Compound stock solutions

S. canadensis alkaloids

Master Stock Solutions of individual alkaloids were made to 10 mM in methanol from which working stock solutions were made. All alkaloids were stored protected from light at − 20 °C. Working stock concentrations were diluted in culture media and were 0.5 μM to 5 μM for sanguinarine; 3.25 μM to 50 μM for chelerythrine; 5 μM to 50 μM for sanguilutine; 5 μM to 25 μM for chelilutine and 10 μM to 20 μM for chelirubine; 3.125 μM to 100 μM for protopine and 50 μM to 150 μM for allocryptopine.

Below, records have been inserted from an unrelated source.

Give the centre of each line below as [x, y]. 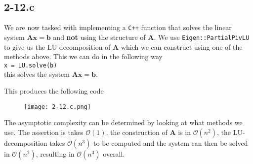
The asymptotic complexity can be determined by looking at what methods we [123, 122]
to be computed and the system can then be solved [171, 143]
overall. [114, 153]
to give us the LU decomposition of [57, 47]
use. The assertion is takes [44, 132]
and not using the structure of [99, 37]
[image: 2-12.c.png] [58, 107]
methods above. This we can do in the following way [83, 56]
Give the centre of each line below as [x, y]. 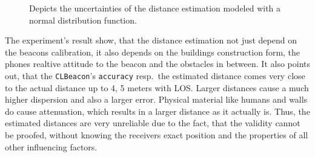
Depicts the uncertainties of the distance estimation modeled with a [155, 8]
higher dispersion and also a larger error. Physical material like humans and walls [156, 99]
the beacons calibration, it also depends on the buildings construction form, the [153, 52]
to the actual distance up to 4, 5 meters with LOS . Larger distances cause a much [157, 87]
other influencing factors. [51, 146]
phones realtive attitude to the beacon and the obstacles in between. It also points [158, 64]
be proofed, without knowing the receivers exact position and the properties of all [157, 135]
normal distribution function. [83, 20]
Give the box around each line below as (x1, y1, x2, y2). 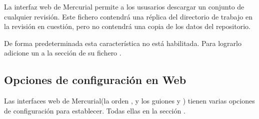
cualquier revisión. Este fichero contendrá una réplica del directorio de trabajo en (4, 11, 252, 21)
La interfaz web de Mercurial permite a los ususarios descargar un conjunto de (4, 1, 244, 11)
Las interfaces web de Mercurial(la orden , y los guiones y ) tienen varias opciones (4, 95, 255, 106)
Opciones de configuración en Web (4, 72, 186, 87)
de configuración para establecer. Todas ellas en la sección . (4, 105, 185, 115)
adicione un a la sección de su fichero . (4, 47, 121, 58)
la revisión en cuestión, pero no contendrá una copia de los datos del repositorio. (4, 21, 250, 31)
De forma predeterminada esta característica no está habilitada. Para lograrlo (4, 37, 241, 48)
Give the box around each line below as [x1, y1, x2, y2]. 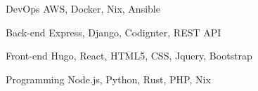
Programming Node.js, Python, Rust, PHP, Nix [6, 71, 211, 86]
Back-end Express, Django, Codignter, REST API [6, 24, 221, 39]
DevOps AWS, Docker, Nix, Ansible [6, 1, 160, 15]
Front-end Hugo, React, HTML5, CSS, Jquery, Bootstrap [6, 48, 252, 63]
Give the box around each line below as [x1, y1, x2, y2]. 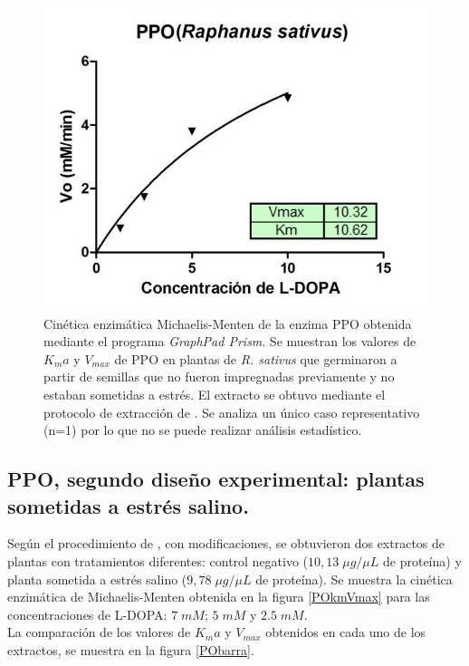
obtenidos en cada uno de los [265, 623, 426, 642]
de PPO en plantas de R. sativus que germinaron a [114, 349, 397, 368]
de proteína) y [383, 551, 462, 570]
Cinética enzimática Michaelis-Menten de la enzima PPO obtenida [43, 314, 412, 333]
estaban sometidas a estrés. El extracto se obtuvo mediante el [43, 384, 386, 403]
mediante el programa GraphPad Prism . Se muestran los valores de [43, 332, 416, 351]
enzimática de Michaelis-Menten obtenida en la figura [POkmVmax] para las [7, 587, 430, 606]
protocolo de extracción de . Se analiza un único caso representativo [43, 402, 420, 421]
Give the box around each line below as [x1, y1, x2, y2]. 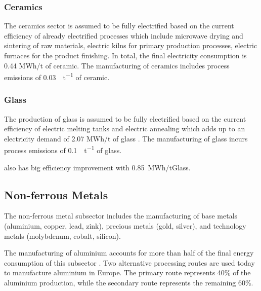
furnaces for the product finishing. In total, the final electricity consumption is [4, 50, 247, 60]
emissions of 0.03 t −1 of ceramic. [4, 70, 110, 82]
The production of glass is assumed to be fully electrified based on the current [4, 113, 246, 124]
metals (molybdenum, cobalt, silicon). [4, 230, 121, 241]
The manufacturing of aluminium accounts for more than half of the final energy [4, 247, 254, 258]
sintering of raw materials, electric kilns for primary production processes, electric [4, 40, 257, 51]
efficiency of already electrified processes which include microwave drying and [4, 30, 243, 41]
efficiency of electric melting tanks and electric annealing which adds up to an [4, 123, 245, 134]
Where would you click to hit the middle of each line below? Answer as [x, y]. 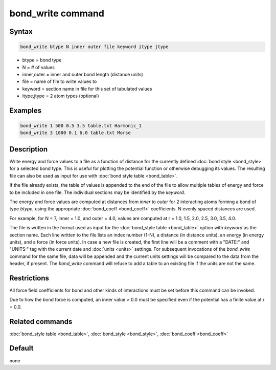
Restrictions [29, 278]
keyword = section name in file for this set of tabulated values [87, 89]
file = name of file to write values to [60, 81]
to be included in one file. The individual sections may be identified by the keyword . [97, 192]
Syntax [21, 31]
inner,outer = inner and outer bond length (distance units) [83, 74]
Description [29, 149]
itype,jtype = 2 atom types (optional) [61, 96]
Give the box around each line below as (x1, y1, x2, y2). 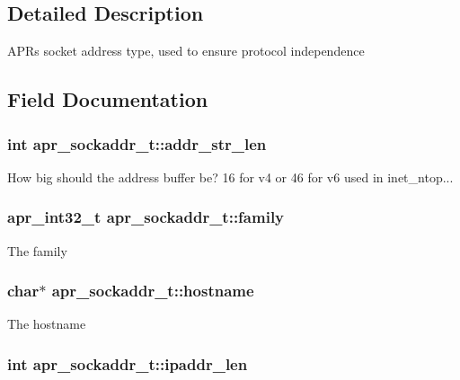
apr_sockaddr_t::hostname (51, 279, 254, 302)
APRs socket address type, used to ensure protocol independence (7, 41, 365, 60)
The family (7, 241, 67, 260)
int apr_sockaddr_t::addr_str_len (7, 132, 267, 155)
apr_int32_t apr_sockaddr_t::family (7, 206, 285, 228)
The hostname (7, 314, 86, 333)
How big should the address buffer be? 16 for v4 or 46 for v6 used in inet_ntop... (7, 167, 454, 186)
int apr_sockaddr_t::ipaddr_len (7, 352, 248, 375)
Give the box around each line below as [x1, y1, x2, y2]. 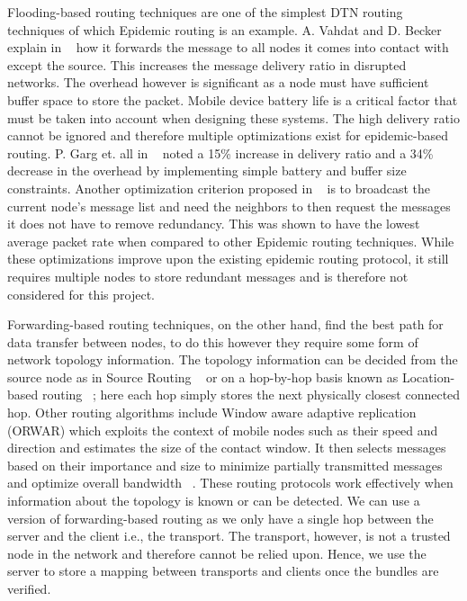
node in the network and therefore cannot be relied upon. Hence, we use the [7, 543, 427, 562]
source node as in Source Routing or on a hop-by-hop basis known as [7, 367, 399, 386]
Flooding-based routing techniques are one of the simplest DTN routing [7, 3, 403, 21]
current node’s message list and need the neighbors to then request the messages [7, 196, 451, 215]
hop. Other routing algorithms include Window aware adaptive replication [7, 403, 417, 422]
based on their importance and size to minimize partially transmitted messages [7, 455, 443, 474]
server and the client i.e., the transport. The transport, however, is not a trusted [7, 526, 451, 545]
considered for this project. [7, 284, 156, 303]
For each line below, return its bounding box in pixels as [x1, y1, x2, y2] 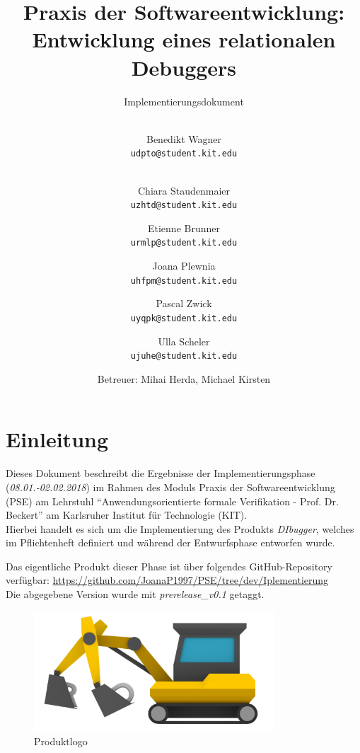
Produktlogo [34, 733, 88, 748]
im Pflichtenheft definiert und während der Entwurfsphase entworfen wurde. [6, 535, 335, 550]
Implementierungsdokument [124, 93, 244, 108]
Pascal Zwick [156, 296, 212, 311]
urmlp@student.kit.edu [130, 238, 238, 248]
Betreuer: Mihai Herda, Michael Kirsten [97, 371, 271, 386]
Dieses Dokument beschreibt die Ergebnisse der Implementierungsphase [6, 466, 315, 481]
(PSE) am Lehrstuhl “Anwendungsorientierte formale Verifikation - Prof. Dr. [6, 493, 339, 508]
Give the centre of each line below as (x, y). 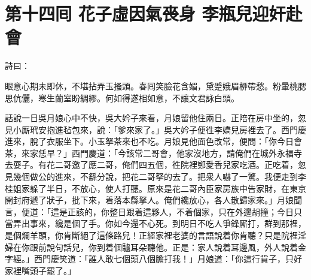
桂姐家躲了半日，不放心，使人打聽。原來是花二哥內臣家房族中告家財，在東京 (155, 188)
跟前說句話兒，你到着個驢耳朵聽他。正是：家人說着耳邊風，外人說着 (164, 247)
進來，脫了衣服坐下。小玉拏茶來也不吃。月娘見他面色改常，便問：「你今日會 (153, 141)
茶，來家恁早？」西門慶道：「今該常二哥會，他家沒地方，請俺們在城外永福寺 (153, 153)
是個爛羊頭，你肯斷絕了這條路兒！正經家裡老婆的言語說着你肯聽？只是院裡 (151, 235)
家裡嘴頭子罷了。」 (40, 270)
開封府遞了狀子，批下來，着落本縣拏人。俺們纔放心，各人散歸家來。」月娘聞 (153, 200)
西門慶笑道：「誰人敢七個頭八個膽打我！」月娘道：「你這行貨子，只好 (168, 259)
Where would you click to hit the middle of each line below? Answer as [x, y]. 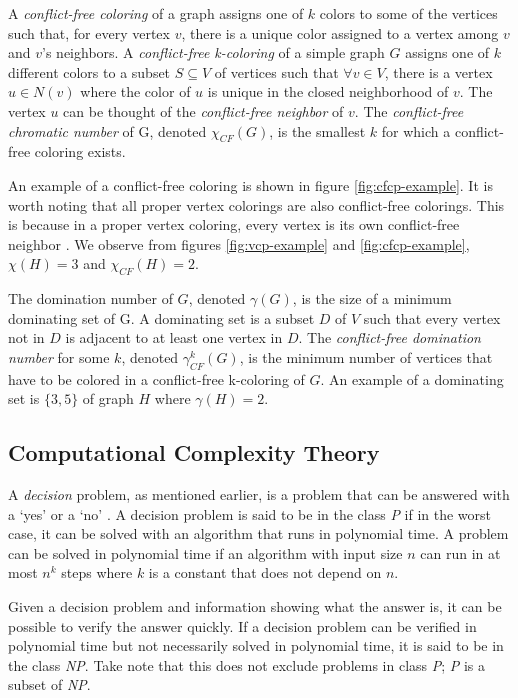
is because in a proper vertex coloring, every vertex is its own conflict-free [234, 224]
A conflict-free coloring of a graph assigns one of [156, 13]
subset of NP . [49, 684]
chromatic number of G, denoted [107, 130]
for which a [416, 130]
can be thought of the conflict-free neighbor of [203, 110]
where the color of [135, 91]
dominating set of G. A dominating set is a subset [161, 317]
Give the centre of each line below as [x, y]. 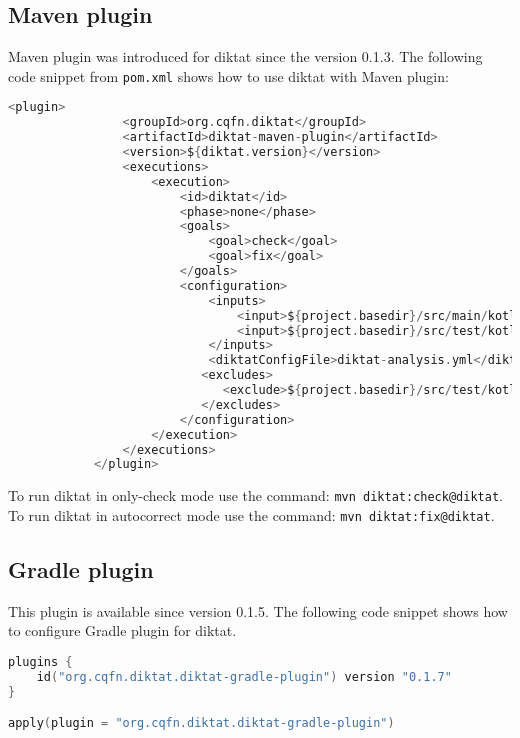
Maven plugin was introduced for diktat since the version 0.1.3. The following [245, 56]
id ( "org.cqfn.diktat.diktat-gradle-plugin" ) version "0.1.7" [244, 676]
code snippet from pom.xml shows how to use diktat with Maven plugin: [228, 75]
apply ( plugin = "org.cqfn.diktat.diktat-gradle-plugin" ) [201, 723]
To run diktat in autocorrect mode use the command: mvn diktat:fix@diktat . [251, 514]
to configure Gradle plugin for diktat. [122, 630]
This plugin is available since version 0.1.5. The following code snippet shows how [258, 610]
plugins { [40, 662]

For combination alkaloid cytotoxicity studies, an alkaloid mixture to reflect the alkaloid pool found in S. canadensis rhizomes was used. The alkaloids present in S. canadensis rhizomes show significant natural variability as previously reviewed [14]. A comparison of the bloodroot alkaloid mix used in our synergistic cytotoxicity experiments compared to the S. canadensis alkaloid rhizome pool first reported by [15] is shown in Fig. 1.

Fig. 1
figure 1

Comparison of bloodroot rhizome and combination cytotoxicity experiment alkaloid pools

Total alkaloid pool combination cytotoxicity experiments used the following concentration ratio.

Sanguinarine

Chelerythrine

Sanguilutine

Chelilutine

Chelirubine

Protopine

Allocryptopine

1

1

1/3

1/3

1/3

1/2

1/2

The 1 μM total alkaloid combination for example contained 1 μM sanguinarine, 1 μM chelerythrine 0.33 μM sanguilutine, 0.33 μM chelilutine and 0.33 μM chelirubine, 0.5 μM allocryptopine and 0.5 μM protopine. The 2 μM total alkaloid combination contained sanguinarine 2 μM; chelerythrine 2 μM; Minor QBAs 2 μM (Sanguilutine 0.66 μM/ Chelilutine 0.66 μM/ Chelirubine 0.66 μM); Protopin 2 μM (Protopine 1 μM/ Allocryptopine 1 μM).

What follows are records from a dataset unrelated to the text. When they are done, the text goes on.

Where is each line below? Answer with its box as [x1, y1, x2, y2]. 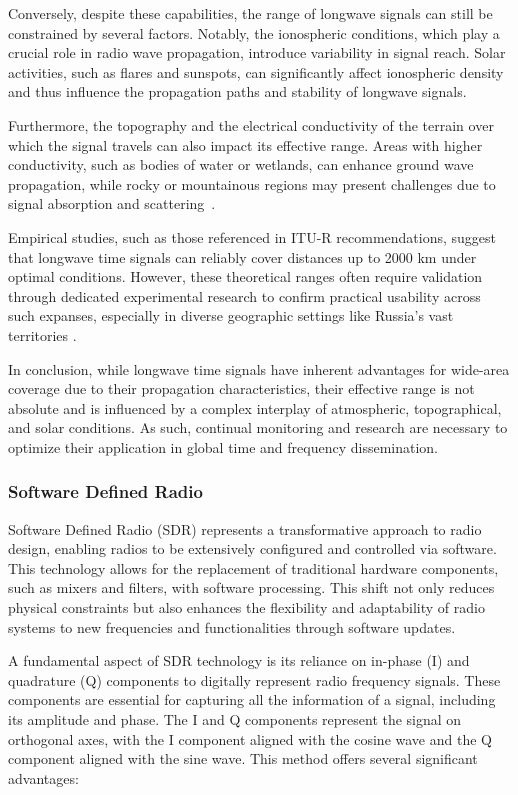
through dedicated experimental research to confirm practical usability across [8, 285, 481, 306]
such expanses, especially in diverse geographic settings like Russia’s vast [8, 305, 454, 326]
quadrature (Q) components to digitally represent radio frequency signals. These [8, 669, 501, 690]
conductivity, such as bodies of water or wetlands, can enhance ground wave [8, 154, 474, 175]
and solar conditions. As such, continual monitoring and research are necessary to [8, 417, 508, 438]
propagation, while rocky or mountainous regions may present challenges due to [8, 173, 496, 194]
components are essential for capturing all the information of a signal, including [8, 689, 496, 710]
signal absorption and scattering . [8, 193, 216, 214]
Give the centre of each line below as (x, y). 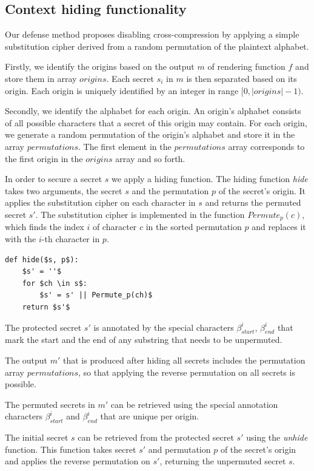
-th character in (71, 238)
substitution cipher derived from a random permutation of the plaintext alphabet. (157, 46)
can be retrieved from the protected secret (156, 437)
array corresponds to (266, 146)
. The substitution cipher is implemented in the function (140, 214)
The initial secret (37, 437)
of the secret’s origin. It (262, 190)
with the (21, 238)

Noridihydroguaiaretic acid (NDGA)

NDGA found in Larrea mexicana (chapparal leaf) was purchased from Sigma Aldrich (MO, USA). Stock solutions of NDGA were made to 10 mM in methanol. Working solutions from 100 μM to 200 μM were diluted in culture media and used throughout 24 h experiments. Stock solutions were protected from light and stored at − 20 °C.

Zinc chloride (ZnCl2)

Zinc Chloride used as a major component of black salve preparations was purchased from Sigma Aldrich (MO, USA). Stock solutions of ZnCl2 were made to 10 mM in methanol. Working solutions from 100 μM to 500 μM were diluted in culture media and used throughout 24 h experiments. Stock solutions were protected from light and stored at − 20 °C.

5-FU

5-FU was purchased from Sigma Aldrich (MO, USA) with stock solutions made to 20 mM in PBS. For 24 h experiments, working solutions from 1 mM to 1.5 mM were prepared and diluted in culture media. For 72 h experiments, solutions ranging from 2.5 μM to 30 μM were prepared and diluted in culture media. Stock solutions were protected from light and stored at − 20 °C. 5-FU was included as an active control.

Cell culture

Malignant melanoma A375 and squamous cell carcinoma A431 cell lines were purchased from American Type Culture Collection (ATCC) (VA, USA). Cells were cultured in Falcon 75cm3 flasks to 90% confluency, and kept in a humidified incubator at 37 °C with 5% CO2. Cells were cultured in Dulbecco’s Modified Eagle Medium (DMEM), 4.5 g/L glucose, sodium pyruvate, L-Glutamine, and Phenol RedMedium (Gibco, Victoria, Australia) were supplemented with 10% foetal bovine serum (FBS) (Scientifix, Victoria, Australia) and 0.1 mg/mL gentamicin (Gibco, Victoria, Australia).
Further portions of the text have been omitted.